▶ _Exercise goal_
Within the lines below, find those that hold the string "long" and copy each one.

▶ _Records for this task_
■ ■ ■ ■

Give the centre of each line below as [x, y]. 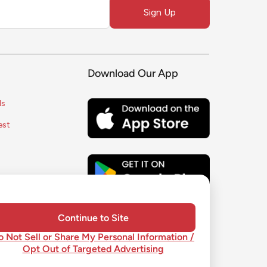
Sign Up [160, 13]
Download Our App [133, 74]
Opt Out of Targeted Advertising [93, 249]
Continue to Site [93, 218]
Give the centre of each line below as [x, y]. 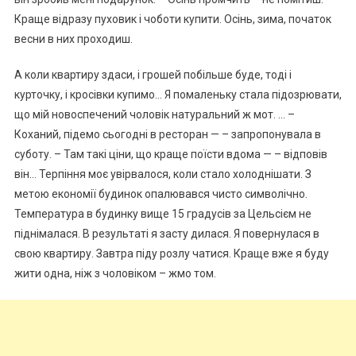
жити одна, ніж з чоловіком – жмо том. [115, 274]
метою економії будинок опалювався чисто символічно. [161, 194]
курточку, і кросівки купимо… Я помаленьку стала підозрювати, [178, 95]
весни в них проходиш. [73, 39]
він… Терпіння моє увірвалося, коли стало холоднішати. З [163, 174]
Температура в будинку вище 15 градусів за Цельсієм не [163, 214]
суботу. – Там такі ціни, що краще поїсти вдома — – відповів [170, 155]
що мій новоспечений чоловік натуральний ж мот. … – [154, 115]
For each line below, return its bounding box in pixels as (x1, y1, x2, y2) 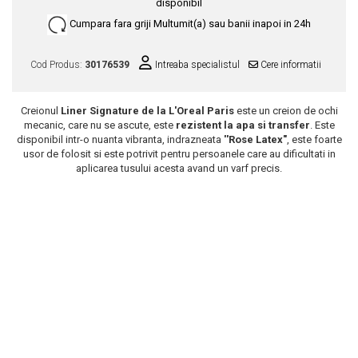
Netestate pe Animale (12, 34, 122, 47)
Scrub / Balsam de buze (12, 11, 133, 24)
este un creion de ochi (233, 105, 338, 117)
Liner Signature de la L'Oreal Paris (60, 105, 234, 117)
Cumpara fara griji (70, 18, 153, 30)
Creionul (20, 105, 61, 117)
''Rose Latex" (221, 133, 287, 146)
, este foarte (286, 133, 342, 146)
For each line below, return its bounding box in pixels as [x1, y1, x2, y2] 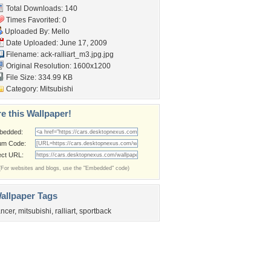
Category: [4, 85, 40, 93]
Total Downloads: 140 [4, 4, 77, 13]
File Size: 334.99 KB [4, 73, 73, 82]
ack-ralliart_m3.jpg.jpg [41, 50, 114, 59]
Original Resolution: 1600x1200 [4, 62, 111, 70]
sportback [79, 207, 111, 215]
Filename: [4, 50, 41, 59]
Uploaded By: [3, 27, 51, 36]
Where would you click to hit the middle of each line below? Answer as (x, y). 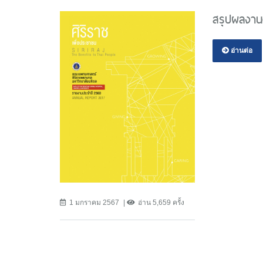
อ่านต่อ (240, 50)
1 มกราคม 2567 (94, 202)
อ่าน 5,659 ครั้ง (161, 202)
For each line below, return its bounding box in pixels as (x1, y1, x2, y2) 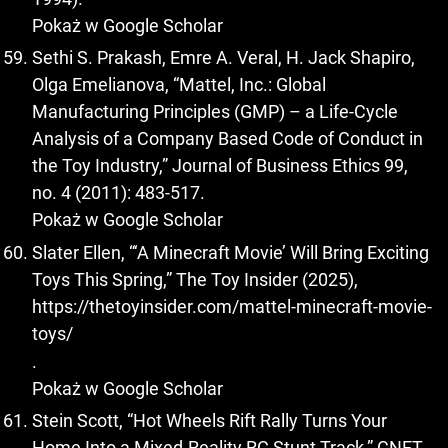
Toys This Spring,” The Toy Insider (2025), (32, 268, 358, 290)
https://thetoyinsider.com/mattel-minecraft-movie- (32, 295, 432, 317)
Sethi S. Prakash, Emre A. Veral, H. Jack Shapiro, (32, 47, 415, 69)
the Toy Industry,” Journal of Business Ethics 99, (32, 155, 408, 177)
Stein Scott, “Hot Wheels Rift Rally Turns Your (32, 410, 387, 432)
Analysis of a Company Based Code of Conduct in (32, 128, 423, 150)
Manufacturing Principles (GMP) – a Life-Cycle (32, 101, 398, 123)
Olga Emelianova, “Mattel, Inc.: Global (32, 74, 326, 96)
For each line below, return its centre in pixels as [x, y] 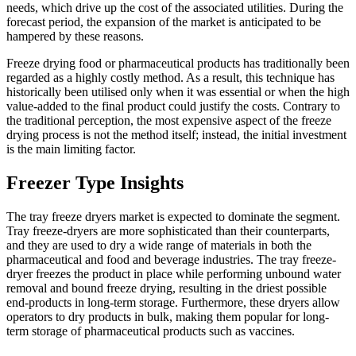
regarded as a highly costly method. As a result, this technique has [170, 77]
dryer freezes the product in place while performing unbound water [174, 273]
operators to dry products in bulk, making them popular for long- [168, 316]
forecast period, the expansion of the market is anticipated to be [164, 21]
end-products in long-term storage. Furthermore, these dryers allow [173, 302]
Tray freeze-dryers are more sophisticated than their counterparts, [168, 230]
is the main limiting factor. [71, 149]
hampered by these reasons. [75, 36]
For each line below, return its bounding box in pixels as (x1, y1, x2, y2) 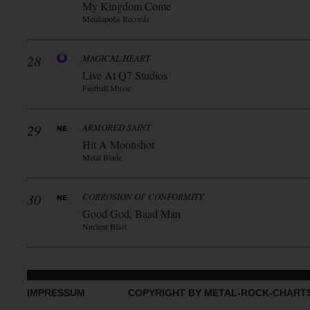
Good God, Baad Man (82, 206, 181, 221)
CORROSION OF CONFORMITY (82, 190, 203, 203)
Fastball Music (82, 82, 131, 93)
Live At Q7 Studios (82, 68, 167, 82)
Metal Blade (82, 152, 122, 163)
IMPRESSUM (27, 287, 85, 298)
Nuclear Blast (82, 221, 127, 232)
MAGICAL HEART (82, 52, 150, 64)
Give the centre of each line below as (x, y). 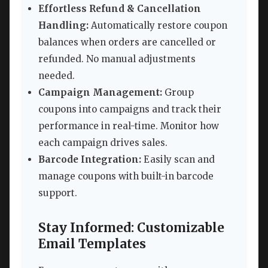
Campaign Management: (100, 92)
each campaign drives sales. (103, 142)
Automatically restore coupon (158, 25)
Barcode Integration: (90, 159)
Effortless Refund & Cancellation (120, 8)
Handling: (63, 25)
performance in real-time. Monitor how (129, 126)
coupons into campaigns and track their (130, 109)
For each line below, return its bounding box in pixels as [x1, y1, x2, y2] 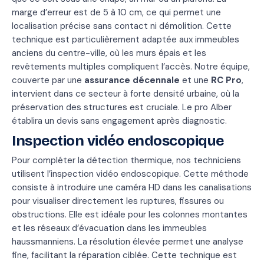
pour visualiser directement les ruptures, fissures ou [12, 195, 224, 207]
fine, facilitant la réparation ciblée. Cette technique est [12, 249, 237, 261]
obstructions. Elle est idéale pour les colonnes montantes [12, 209, 247, 220]
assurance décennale [84, 74, 180, 86]
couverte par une [12, 74, 84, 86]
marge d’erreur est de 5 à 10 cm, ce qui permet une [12, 6, 221, 18]
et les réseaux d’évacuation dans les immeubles [12, 222, 207, 234]
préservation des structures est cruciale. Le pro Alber [12, 101, 232, 113]
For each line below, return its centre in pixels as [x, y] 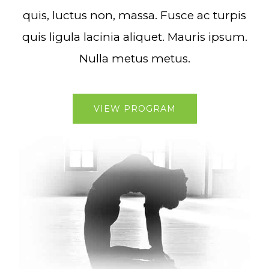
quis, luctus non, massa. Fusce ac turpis [134, 15]
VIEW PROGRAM [134, 109]
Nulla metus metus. [134, 59]
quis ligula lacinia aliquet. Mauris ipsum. [134, 37]
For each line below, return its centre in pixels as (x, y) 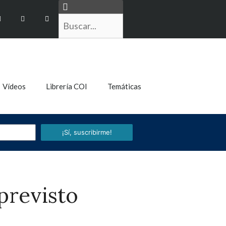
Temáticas (124, 86)
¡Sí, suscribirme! (87, 132)
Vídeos (14, 86)
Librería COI (66, 86)
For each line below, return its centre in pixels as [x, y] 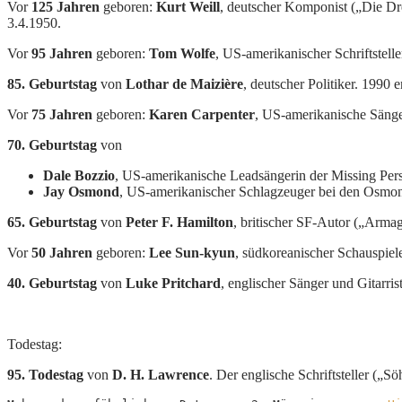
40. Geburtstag [52, 283]
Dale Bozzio [79, 175]
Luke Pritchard [173, 283]
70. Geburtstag [52, 144]
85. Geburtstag [52, 83]
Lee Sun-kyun [192, 252]
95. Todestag [45, 374]
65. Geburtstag [52, 222]
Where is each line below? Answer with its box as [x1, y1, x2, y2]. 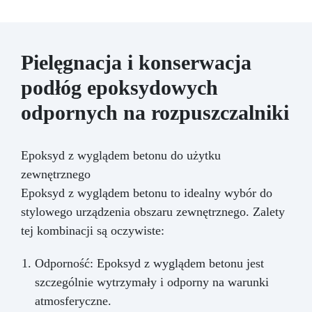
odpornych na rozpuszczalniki [21, 100, 289, 124]
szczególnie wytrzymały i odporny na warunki [35, 274, 269, 289]
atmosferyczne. [35, 293, 111, 308]
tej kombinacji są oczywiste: [21, 223, 164, 237]
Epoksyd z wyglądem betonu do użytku [21, 148, 221, 162]
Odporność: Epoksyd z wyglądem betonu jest [35, 256, 264, 270]
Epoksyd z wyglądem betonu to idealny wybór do [21, 185, 272, 200]
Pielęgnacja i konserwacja [21, 50, 251, 74]
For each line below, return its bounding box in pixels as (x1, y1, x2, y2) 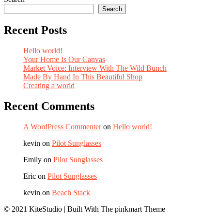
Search (102, 5, 122, 13)
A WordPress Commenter (23, 122, 101, 131)
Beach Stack (52, 188, 90, 197)
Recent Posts (4, 24, 67, 37)
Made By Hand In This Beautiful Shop (23, 73, 142, 81)
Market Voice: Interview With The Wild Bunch (23, 64, 167, 73)
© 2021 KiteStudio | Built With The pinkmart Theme (4, 204, 165, 213)
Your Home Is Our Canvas (23, 55, 105, 64)
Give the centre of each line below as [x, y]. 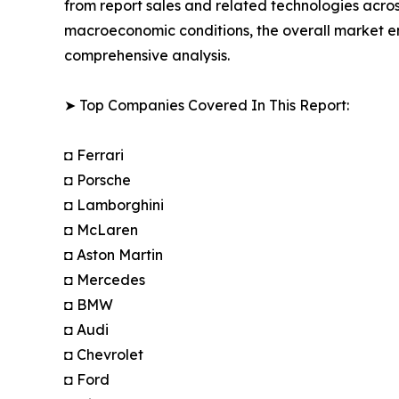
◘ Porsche [98, 180]
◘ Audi [86, 330]
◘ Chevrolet [104, 355]
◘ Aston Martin [114, 255]
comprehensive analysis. [147, 56]
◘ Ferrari [94, 155]
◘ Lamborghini [114, 205]
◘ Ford [87, 380]
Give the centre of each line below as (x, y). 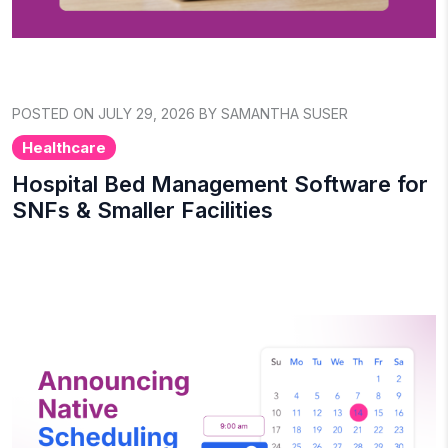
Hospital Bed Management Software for (220, 183)
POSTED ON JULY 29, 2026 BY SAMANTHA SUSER (180, 113)
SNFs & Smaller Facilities (142, 209)
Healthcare (63, 147)
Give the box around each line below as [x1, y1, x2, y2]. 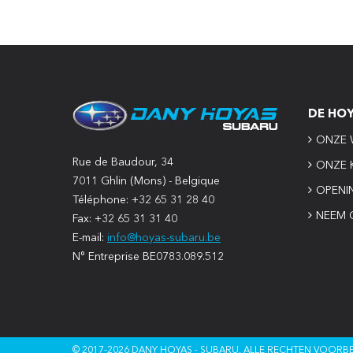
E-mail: [72, 232, 107, 244]
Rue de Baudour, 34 [72, 157, 173, 169]
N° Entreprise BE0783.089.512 [72, 251, 224, 263]
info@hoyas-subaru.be [107, 232, 221, 244]
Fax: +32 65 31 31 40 [72, 214, 177, 225]
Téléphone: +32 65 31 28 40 [72, 195, 214, 206]
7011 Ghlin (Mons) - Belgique [72, 176, 220, 188]
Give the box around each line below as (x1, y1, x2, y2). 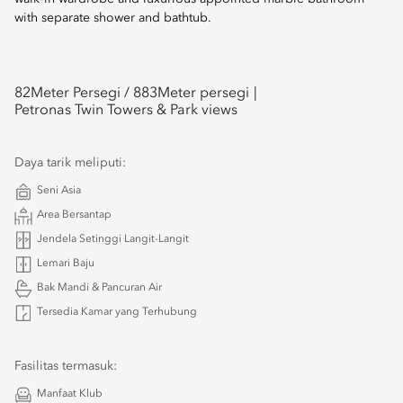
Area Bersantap (37, 210, 112, 220)
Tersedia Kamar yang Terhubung (37, 307, 197, 318)
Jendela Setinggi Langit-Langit (37, 234, 189, 245)
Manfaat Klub (37, 389, 103, 399)
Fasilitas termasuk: (14, 360, 117, 372)
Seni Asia (37, 185, 81, 196)
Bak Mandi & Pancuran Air (37, 282, 162, 293)
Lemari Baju (37, 258, 94, 269)
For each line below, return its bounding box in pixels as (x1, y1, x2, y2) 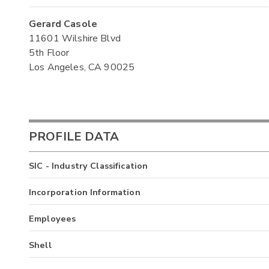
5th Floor (29, 46, 70, 59)
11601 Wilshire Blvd (29, 31, 121, 45)
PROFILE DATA (29, 128, 119, 145)
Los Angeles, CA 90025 (29, 60, 135, 74)
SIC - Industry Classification (29, 159, 148, 172)
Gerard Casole (29, 17, 97, 31)
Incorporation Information (29, 186, 141, 198)
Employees (29, 212, 76, 225)
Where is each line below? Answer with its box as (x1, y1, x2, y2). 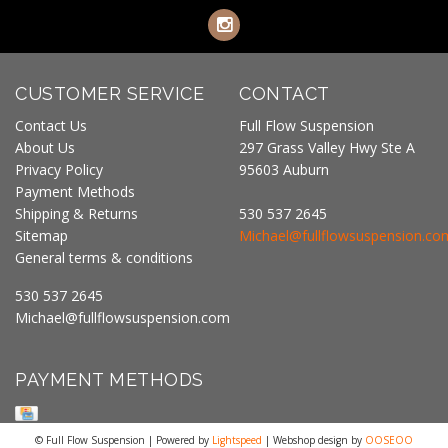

■ ■ ■ ■

▶ _Problem solution_
operators to dry products in bulk, making them popular for long- [168, 316]
end-products in long-term storage. Furthermore, these dryers allow [173, 302]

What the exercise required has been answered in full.